Due to the above-mentioned features, bone possesses remarkable mechanical properties, perfectly adapted to load-bearing functions. In this sense, scaffolds for bone tissue engineering were often designed to match its mechanical properties, aiming at providing an early mobilization of the injured site and tissue mechanical compatibility. An alternative approach involves the use of an instructive material with lower mechanical properties that is able to provide a proper micro-environment to encapsulated cells, thereby mimicking the regulatory characteristics of natural ECM. If successful, the newly formed bone would then comply with the mechanical requirements.

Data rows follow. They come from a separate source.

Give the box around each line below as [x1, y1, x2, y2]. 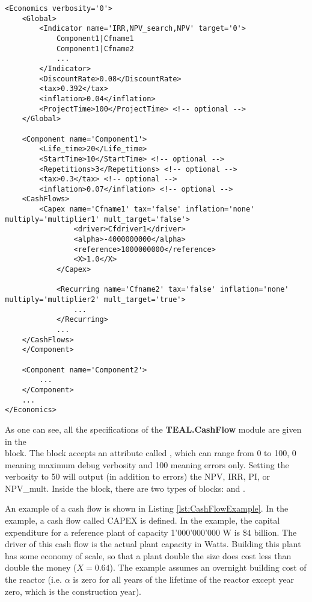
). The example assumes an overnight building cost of [109, 561, 307, 574]
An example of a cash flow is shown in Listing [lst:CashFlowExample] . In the [5, 502, 289, 515]
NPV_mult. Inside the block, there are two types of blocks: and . [5, 481, 245, 494]
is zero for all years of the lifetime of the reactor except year [73, 573, 295, 586]
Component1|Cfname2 [56, 44, 134, 53]
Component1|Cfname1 [56, 34, 134, 43]
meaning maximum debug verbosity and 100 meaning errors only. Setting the [5, 458, 289, 471]
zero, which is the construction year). [5, 585, 141, 597]
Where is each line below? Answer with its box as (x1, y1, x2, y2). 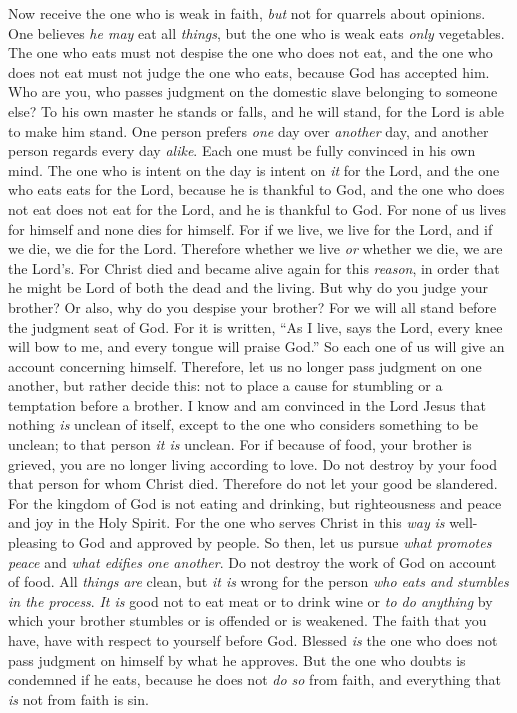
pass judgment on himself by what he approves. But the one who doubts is (8, 649, 466, 670)
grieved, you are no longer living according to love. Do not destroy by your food (8, 453, 497, 474)
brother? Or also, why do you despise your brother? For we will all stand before (8, 296, 497, 317)
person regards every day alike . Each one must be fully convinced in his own (8, 140, 476, 161)
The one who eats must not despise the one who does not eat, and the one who (8, 42, 493, 63)
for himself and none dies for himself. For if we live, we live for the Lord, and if (8, 218, 493, 239)
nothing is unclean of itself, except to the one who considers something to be (8, 414, 479, 435)
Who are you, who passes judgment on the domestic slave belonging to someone (8, 81, 498, 102)

Hydrogels are attractive materials for tissue engineering because they can homogeneously encapsulate high number of cells, while allowing rapid diffusion of nutrients and metabolites. Hydrogels are capable of retaining large amounts of water, providing a unique 3D environment of great biocompatibility. They can simultaneously serve as scaffolds that provide control drug and protein delivery to tissues and cultures, and serve as adhesives or barriers between tissue and material surfaces. Moreover, they can be designed to be injectable offering several clinical and economical advantages for reconstruction of osseous defects as compared to solid, prefabricated implants. Using flowable materials, complete filling of the defect site can be established by means of minimally invasive techniques, thus avoiding gaps which can lead to fibrous encapsulation or scar formation.
The main aim of this project was to create multifunctional hydrogels designed to be use as injectable systems for minimally invasive surgical procedures in the treatment of bone diseases. Bisphosphonates are a group of well-established drugs widely used for the treatment of bone diseases, including hypercalcemia and osteoporosis. These drugs exhibit a strong affinity to calcium cations as present in bone mineral hydroxyapatite. We hypothesized that covalent attachment of bisphosphonate groups to synthetic, hydrophilic polymers allows for cross-linking of bisphosphonate-grafted hydrogels by means of multivalent cations.

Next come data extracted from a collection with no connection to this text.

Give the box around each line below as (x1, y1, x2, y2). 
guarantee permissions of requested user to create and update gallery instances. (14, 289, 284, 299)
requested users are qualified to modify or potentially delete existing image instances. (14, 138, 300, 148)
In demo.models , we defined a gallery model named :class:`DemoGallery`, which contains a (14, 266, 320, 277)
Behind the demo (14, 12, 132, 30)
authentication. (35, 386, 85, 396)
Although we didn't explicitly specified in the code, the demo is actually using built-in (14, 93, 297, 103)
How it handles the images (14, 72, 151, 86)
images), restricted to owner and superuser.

Multi-armed poly(ethyleneglycol) branched molecules with end tethered functional groups were used as a route for immobilization. The 8-armed PEG end-functionalized with bisphosphonate formed self-healing physicaly crosslinked gels in situ when equilibrated with buffer containing Ca2+. Gel elasticity increased with polymer content and calcium concentration, while calcium-mediated crosslinking was shown to be superior over cross-linking mediated by other divalent cations (Zn+2 ; Co+2 ; Ni+2; Sr+2 ;Mn+2; Cu+2; Mg+2).
Moreover, we found that the bisphosphonate after covalently immobilized lost its abilitity to inhibit osteoclastic activity, and did not possess measurable cytotoxicity towards these cells. This is a promising result, since bisphosphonate can be used to create materials without the neither the risk of leaking with consequent local overdose, nor unbalancing uncontrollably bone turnover.
Formed hydrogels are initially moldable and molecularly dynamic, but after incubation in buffer, the hydrogel suffers a hardening process, largely increasing its mechanical strength at the expenses of losing the self-healing properties. We hypothesize that alendronate functionalized multi-arm PEGs can be tuned to match the time dependent mechanical properties of the bone healing process.